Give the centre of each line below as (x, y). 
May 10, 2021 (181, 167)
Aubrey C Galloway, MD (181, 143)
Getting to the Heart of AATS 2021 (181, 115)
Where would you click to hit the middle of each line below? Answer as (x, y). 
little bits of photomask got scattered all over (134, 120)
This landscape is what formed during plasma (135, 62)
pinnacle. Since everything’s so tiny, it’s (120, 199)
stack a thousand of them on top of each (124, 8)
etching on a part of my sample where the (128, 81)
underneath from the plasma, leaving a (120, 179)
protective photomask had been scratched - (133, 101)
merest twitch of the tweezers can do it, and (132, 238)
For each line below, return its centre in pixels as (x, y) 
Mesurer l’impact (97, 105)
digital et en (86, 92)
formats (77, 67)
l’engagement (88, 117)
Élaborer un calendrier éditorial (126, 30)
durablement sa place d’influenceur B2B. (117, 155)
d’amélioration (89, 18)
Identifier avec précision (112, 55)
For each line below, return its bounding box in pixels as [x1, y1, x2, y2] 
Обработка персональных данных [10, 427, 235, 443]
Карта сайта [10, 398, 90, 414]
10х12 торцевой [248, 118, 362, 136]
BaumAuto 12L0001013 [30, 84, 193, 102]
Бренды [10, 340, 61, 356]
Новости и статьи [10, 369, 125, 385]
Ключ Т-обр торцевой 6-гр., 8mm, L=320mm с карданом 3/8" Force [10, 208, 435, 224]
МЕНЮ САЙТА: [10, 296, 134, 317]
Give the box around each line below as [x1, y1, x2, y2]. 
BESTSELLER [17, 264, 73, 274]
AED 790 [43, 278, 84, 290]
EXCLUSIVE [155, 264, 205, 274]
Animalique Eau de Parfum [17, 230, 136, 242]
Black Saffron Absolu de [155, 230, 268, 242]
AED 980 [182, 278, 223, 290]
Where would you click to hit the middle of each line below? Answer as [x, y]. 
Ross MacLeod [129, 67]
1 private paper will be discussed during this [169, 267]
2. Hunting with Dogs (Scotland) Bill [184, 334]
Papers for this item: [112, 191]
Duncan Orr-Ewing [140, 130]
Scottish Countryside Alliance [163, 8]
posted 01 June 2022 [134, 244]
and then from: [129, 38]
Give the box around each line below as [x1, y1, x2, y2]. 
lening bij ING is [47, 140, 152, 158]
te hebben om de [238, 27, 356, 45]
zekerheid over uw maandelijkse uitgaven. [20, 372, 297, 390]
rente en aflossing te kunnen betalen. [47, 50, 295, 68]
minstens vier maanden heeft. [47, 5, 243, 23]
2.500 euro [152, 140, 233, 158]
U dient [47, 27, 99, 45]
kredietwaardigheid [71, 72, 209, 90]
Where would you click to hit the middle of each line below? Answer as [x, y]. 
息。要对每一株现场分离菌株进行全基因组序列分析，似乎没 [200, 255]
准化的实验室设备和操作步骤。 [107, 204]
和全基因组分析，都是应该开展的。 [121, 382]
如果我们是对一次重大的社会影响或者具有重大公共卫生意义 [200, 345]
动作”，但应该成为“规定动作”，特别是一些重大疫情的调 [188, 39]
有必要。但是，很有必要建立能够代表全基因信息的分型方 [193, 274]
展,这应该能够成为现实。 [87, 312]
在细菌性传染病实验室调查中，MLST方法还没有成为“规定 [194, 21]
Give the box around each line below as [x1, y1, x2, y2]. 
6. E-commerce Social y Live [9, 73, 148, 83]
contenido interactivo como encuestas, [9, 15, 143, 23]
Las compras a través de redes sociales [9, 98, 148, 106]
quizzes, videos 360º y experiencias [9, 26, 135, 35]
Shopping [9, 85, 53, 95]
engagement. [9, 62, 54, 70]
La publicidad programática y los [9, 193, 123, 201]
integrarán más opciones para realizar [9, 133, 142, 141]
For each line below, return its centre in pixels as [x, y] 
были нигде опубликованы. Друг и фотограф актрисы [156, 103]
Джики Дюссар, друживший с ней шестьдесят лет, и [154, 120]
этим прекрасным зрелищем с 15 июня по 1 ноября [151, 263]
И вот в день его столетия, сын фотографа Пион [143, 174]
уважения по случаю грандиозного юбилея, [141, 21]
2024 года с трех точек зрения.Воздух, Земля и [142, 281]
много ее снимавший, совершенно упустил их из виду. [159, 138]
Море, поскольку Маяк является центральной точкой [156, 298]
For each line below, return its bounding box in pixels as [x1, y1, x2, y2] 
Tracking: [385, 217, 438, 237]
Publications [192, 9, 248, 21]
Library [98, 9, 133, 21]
* * *
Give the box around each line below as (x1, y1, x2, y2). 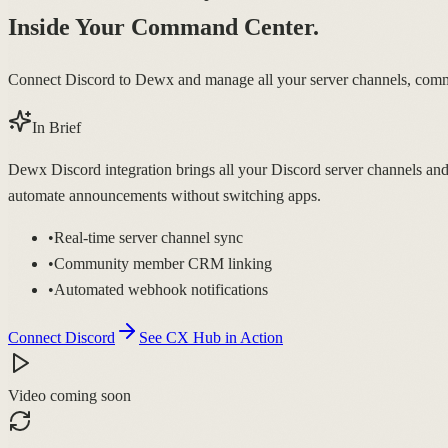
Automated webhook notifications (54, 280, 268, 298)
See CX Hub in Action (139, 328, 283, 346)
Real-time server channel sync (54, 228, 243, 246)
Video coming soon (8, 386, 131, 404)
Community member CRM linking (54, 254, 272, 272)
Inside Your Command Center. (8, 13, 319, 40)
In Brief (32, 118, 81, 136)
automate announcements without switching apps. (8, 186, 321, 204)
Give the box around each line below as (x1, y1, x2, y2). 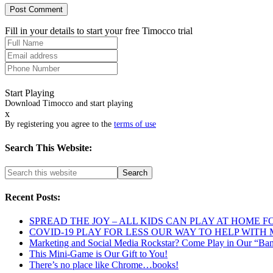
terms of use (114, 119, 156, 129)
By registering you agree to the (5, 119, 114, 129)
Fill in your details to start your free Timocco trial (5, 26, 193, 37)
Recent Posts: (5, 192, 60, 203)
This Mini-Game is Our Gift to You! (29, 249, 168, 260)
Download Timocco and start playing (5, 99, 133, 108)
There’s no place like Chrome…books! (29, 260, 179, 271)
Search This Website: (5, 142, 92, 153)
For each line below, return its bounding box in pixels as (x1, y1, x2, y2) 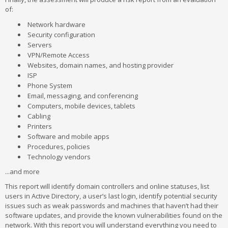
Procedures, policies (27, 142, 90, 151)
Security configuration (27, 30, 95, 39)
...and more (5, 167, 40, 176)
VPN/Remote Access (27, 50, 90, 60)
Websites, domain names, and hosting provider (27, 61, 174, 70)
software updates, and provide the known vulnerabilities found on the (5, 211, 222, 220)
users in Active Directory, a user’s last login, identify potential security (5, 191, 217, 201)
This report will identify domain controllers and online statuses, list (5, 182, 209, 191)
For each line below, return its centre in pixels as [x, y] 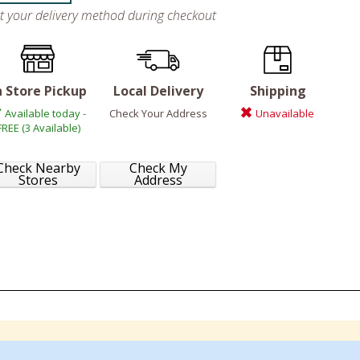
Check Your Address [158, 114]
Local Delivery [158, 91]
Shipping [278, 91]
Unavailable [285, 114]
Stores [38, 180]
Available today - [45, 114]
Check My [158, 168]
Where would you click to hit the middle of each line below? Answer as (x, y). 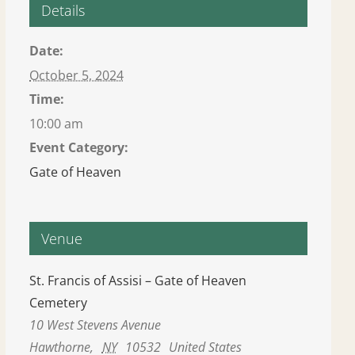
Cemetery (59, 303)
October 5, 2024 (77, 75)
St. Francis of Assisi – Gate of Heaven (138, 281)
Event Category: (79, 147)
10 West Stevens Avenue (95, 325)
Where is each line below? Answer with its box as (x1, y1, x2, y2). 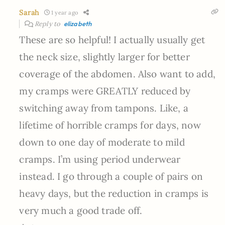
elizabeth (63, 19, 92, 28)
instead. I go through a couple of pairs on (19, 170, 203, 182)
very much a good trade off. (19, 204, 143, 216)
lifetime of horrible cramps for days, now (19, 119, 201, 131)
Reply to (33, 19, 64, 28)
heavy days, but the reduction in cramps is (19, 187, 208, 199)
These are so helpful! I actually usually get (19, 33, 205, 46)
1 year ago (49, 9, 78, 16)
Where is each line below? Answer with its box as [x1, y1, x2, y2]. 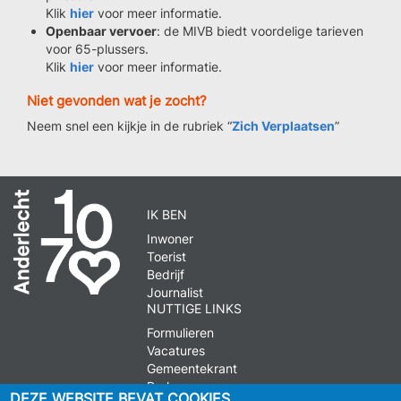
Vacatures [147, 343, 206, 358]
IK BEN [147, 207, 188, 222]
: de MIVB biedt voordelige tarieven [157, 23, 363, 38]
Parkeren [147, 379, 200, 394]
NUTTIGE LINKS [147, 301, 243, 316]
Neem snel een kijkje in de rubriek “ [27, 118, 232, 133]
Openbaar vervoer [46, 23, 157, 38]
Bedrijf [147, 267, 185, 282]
==
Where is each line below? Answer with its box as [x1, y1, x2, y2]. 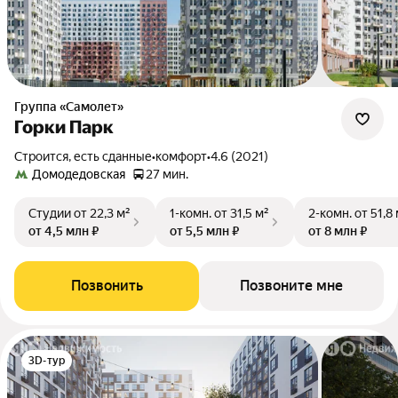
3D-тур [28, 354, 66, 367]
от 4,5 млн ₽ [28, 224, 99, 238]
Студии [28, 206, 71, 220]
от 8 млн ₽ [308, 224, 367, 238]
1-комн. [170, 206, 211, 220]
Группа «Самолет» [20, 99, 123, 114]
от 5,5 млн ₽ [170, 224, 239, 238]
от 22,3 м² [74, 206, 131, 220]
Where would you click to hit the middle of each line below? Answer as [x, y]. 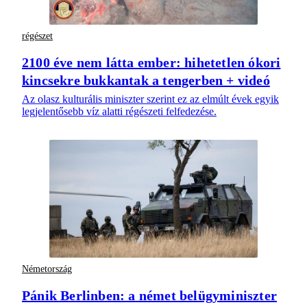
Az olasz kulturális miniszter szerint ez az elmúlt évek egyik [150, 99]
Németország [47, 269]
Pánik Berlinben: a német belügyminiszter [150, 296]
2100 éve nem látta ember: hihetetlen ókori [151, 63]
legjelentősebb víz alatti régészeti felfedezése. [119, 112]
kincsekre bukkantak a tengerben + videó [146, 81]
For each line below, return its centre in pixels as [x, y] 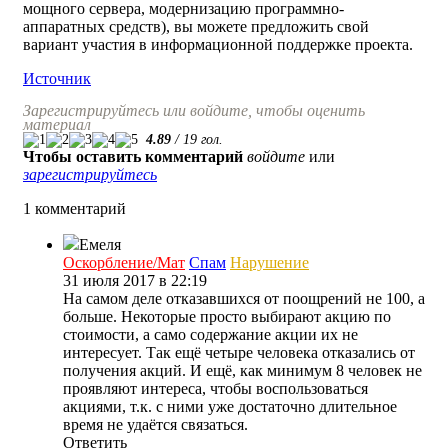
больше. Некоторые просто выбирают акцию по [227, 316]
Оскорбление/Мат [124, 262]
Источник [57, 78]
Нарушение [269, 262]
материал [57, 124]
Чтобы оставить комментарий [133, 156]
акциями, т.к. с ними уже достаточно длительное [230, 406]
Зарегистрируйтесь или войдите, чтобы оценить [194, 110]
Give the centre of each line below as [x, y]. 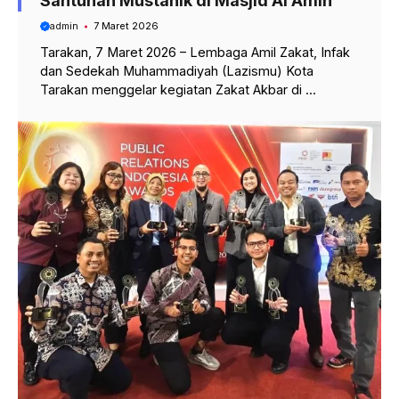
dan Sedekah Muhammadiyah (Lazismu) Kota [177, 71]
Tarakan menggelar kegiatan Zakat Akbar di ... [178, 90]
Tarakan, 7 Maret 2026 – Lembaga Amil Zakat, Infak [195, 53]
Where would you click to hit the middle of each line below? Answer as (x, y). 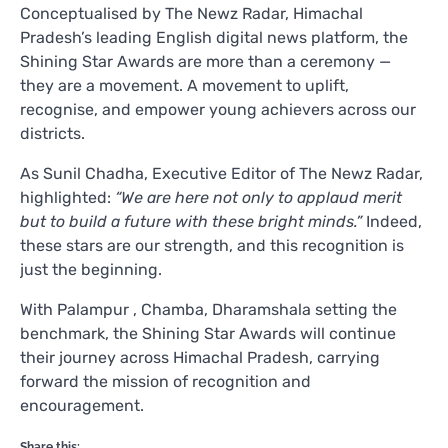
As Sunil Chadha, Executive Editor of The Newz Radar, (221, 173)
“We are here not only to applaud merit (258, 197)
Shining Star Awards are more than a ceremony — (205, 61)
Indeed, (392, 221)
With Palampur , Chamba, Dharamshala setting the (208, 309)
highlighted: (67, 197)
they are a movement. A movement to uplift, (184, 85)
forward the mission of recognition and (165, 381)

### [Work request]
Give again the lines of the listing above that run from the one with "Procedures, policies (27, 142, 90, 151)" up to and including the one with "Check Your Address [158, 114]". Keep them exact and omit the pictures.

### [Answer for the task]
Procedures, policies (27, 142, 90, 151)
Security configuration (27, 30, 95, 39)
...and more (5, 167, 40, 176)
VPN/Remote Access (27, 50, 90, 60)
Websites, domain names, and hosting provider (27, 61, 174, 70)
software updates, and provide the known vulnerabilities found on the (5, 211, 222, 220)
users in Active Directory, a user’s last login, identify potential security (5, 191, 217, 201)
This report will identify domain controllers and online statuses, list (5, 182, 209, 191)
For each line below, return its centre in pixels as [x, y] 
Check Your Address [158, 114]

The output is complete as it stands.